GregorGrasselli · December 16, 2024, 10:01am

Hi everyone,

I’m working on a project that processes billing data using Broadway to consume messages from Kafka and stores them in a database via Ecto. I need help ensuring that Broadway’s lifecycle is tightly coupled to the connection state of the database. Here’s the problem:

Ecto.Repo is a supervisor: It can be running even when no database connections are active.
Broadway depends on Ecto: Starting Broadway after Ecto.Repo doesn’t guarantee that it will be able to write to the database, as connections to the database might not yet be established.
Handling dropped connections: If database connections are dropped for any reason, I want Broadway to stop immediately and only restart after Ecto has successfully reconnected to the database.

The main motivation behind this behaviour is the nature of the data. Since we’re processing billing data, we need to avoid situations where Kafka messages are consumed but fail to be stored in the database. Additionally, Kafka in this setup doesn’t retry failed messages, so ensuring Broadway only runs when the database is available would be very nice.

I was thinking I could have a supervisor with a :rest_for_one strategy, have Project.Repo as its first child, and then add a “sentinel” process, that would not start until it checks that ecto is completely online, and would die if it notices that ecto connections are dying (by monitoring connections). Broadway would come after the sentinel. This feels like I’m depending on ecto internals a bit too much though, and maybe I’m just over complicating the issue. Any advice would be greatly appreciated

josevalim · December 16, 2024, 10:13am

I probably wouldn’t make it tied to connections because a disconnect is likely not the only way it can fail. For example, maybe the database is overloaded and it takes too long to reply. Maybe you shipped a bug that does the wrong query. Etc.

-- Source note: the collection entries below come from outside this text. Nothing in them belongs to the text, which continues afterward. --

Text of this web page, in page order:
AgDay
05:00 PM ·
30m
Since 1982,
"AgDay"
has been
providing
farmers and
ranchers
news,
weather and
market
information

I’d consider using a circuit breaker or a similar tool with the specific purpose of dealing waiting and retrying operations against the “database system”.

GregorGrasselli · December 16, 2024, 1:33pm

We now decided to go with a circuit breaker, that will stop broadway if there are too many failures, and write failures to a different topic in kafka (we don’t want to loose them, so persistence is a must, and we expect kafka to be available since we are getting messages from it). A separate pipeline will consume the failure topic, and place its failures back on the same failure topic (we don’t care much about ordering). If a failed message succeeds, we will resurrect the main pipeline if it is currently dead. When we give up retrying on a message we will log the whole message, and deal with it manually.

Thank you for answering. I really appreciate the quick reply.